Research from McGraw Hill shows that nearly a third (29%) of K-12 teachers currently use AR technology as part of their curriculums. More compelling: 74% of teachers who do use AR report use it at least once a week.

Even more exciting, according to surveys, 78% of respondents reported increased student engagement, while 65% noted improvements in student motivation and 54% in student focus. 65% found AR to accommodate different learning styles. Notably, half of these educators praised AR for its specific impact on students with learning disabilities. None of this likely comes as a surprise to folks who have spent time in classrooms or crafting experiences designed to promote critical thinking and connection-making. What better way to promote global understanding of content or concepts than through learning goals that are translated into digestible visual representations? 

Students of all ages need bridges to understanding when it comes to grasping big or difficult concepts. In the neurological phenomenon called "patterning," the brain utilizes existing knowledge to sort incoming stimuli into familiar or new concepts. Young learners usually crave experiences that use devices and technologies they are already familiar with. AR available on smartphones and tablets specifically provides both exploratory potential and engagement that drives student participation and creates deeper levels of understanding. This is the case even when content and materials are abstract and hard-to-grasp. On top of these benefits, students can participate in AR activities collaboratively, fostering group learning experiences that help students become stronger and more active as a cohort.

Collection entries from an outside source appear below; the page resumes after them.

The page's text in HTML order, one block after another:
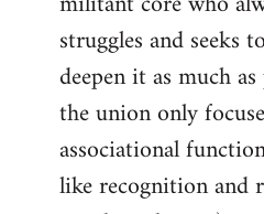
struggles and seeks
deepen it as much
the union only
associational
like recognition and
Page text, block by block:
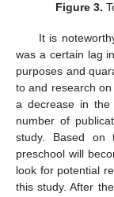
Figure 3.
It is
was a certain lag
purposes and
to and research
a decrease in the
number of
study. Based on
preschool will
look for potential
this study. After
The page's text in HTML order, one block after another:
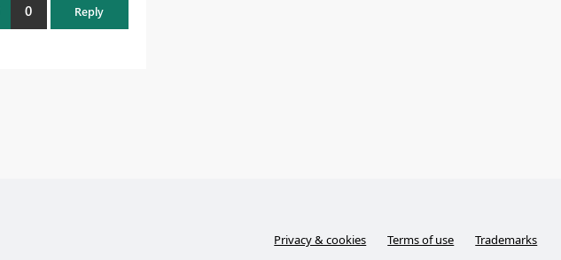
0 Reply
Privacy & cookies Terms of use Trademarks
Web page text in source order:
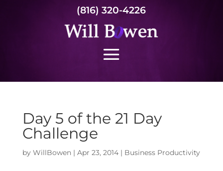
(816) 320-4226
Day 5 of the 21 Day
Challenge
by WillBowen| Apr 23, 2014| Business Productivity

These advantages make AR a tempting proposition, especially for teachers and school systems looking for new ways to lift student engagement and performance. Below are 5 of the most promising applications of AR, pointing the way towards a classroom that's more fun, more immersive, more accessible and more accommodating of transformative learning experiences. 

1. Virtual & Enhanced Field Trips

Using the power of AR, instructors can treat learners to enhanced field trips or bring exhibits right into the classroom, or to nearby public spaces. 

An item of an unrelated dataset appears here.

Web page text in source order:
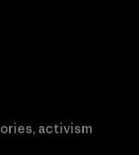
activism
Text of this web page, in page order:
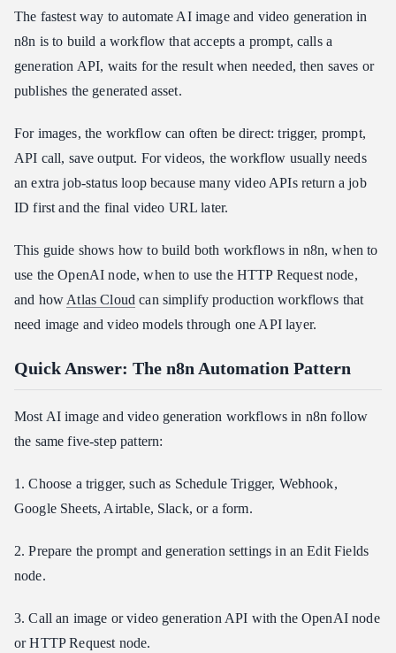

Kinfolk's virtual monuments to Black, Brown, Indigenous, and Queer historical figures like Frederick Douglass, Pauli Murray and Fannie Lou Hamer to life! Some monuments feature scenes or portals that provide historical glimpses into places like Zora Neale Hurston’s Eatonville and speculative peeks into NYC’s 17th century Land of the Blacks. These AR monuments and scenes can be placed anywhere, including student desks, living rooms, the walls of museums, or public spaces and parks. 

When you interact with them, the Kinfolk app brings artifacts like Palante periodicals and excavation reports of Black pre-civil war communities for students to get an up-close and personal look. The Kinfolk app's exploratory learning can be self-guided or with the benefit of a teacher guide. 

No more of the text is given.